Chan works his magic, since he’s been practicing to become a magician, and
subdues the child by wrapping him up with all the panties. He still hasn’t
figured out what all the panties were doing there in the first place. A
sinister laugh is heard off in the distance of the store like the one before;
not the one that we heard from the boyfriend who was playing Dark Souls and getting
butt raped by a tree, possibly enjoying it and growing insane. No…not that
laugh.
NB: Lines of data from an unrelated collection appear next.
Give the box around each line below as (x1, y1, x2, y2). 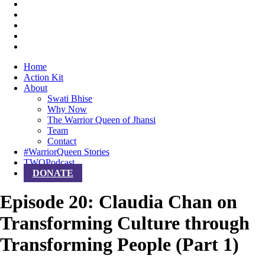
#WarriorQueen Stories (24, 147, 109, 157)
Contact (47, 136, 76, 146)
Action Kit (24, 72, 63, 82)
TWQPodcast (24, 157, 75, 167)
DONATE (33, 168, 73, 178)
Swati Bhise (47, 93, 92, 104)
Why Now (47, 104, 87, 114)
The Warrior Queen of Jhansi (47, 115, 156, 125)
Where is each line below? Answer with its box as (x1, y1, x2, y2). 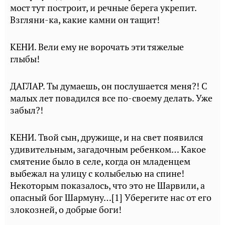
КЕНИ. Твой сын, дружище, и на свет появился (10, 132, 203, 143)
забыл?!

As Jackie moved closer to the back of the store, the
laugh increased in magnitude and muffled sounds of contempt could be heard, but
not the muffled sounds of contempt that you hear when you’re being spanked by
your significant other and you actually like it, but it’s role play night and
you guys are spicing up your sex life so you figured you’d try new things and
spanking seemed like a wildly good idea even though it eventually hurts and
leaves marks but you figured ‘What the hell?’ and go along with it anyway
because you want to please your partner even if it means humiliating yourself
because you grew up with s****y parents who drank and shot up heroin and left
you to fend for yourself when you were four. No… not like that. Anyway, so
these moans and whimpers were heard in the back. Jackie sought out the noise
and what he stumbled upon was baffling. He had finally found out where all the
panties came from; there were a bunch of women lined up, tied and gagged with
more panties, facing a wall with their bare asses sticking out. Jackie was shocked, yet oddly aroused, but there was no
time for hanky panky or beating off. He had a job to do and that job was to get
the hell out of that store so he could give his daughter the damn sneaks! Mr.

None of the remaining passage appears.